Converting PLINK to GenABEL files

There are two R functions to convert from PLINK to GenABEL files: convert.snp.ped() (which inputs PLINK's *.ped and *.map files) and convert.snp.tped() (same for *.tped and *.tfam). An error happened when I tried to use convert.snp.ped() and R was forced to close. I had no problems with convert.snp.tped(). I know of one person who experienced the same issue although I do not know whether the same error message was prompt (and the cause of the problem).

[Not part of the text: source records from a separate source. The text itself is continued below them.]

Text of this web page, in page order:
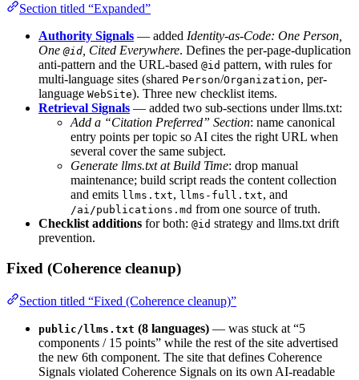
Section titled “Expanded”
Authority Signals — added Identity-as-Code: One Person,
One@id , Cited Everywhere. Defines the per-page-duplication
anti-pattern and the URL-based @id pattern, with rules for
multi-language sites (shared Person/Organization, per-
language WebSite). Three new checklist items.
Retrieval Signals — added two sub-sections under llms.txt:
Add a “Citation Preferred” Section: name canonical
entry points per topic so AI cites the right URL when
several cover the same subject.
Generate llms.txt at Build Time: drop manual
maintenance; build script reads the content collection
and emits llms.txt, llms-full.txt, and
/ai/publications.md from one source of truth.
Checklist additions for both: @id strategy and llms.txt drift
prevention.
Fixed (Coherence cleanup)
Section titled “Fixed (Coherence cleanup)”
public/llms.txt (8 languages) — was stuck at “5
components / 15 points” while the rest of the site advertised
the new 6th component. The site that defines Coherence
Signals violated Coherence Signals on its own AI-readable
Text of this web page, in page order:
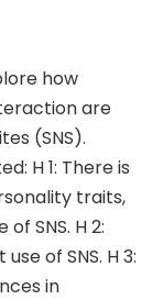
how
are
(SNS).
H 1: There is
traits,
SNS. H 2:
of SNS. H 3:
in

On the other hand, be aware that any of the two functions (although both use as input files containing the phenotypic information) will only produce one of the input files (*.raw) for the GenABEL function that loads data: load.gwaa.data(). The second input file (*.dat) will have to be produced for instance from the *.tfam file. This means that (1) *.tfam does not have header and and *.dat must have (at least 'id' and 'sex' fields are required) and (2) PLINK uses 1/2 coding for sex by default whereas load.gwaa.data() uses 1/0. On the other hand, one would have to create anyway the *.dat file anyway if using a alternative phenotype file in PLINK (to allow for >1 phenotype or covariates). It is not the end of the world but it makes the conversion a bit less direct than expected...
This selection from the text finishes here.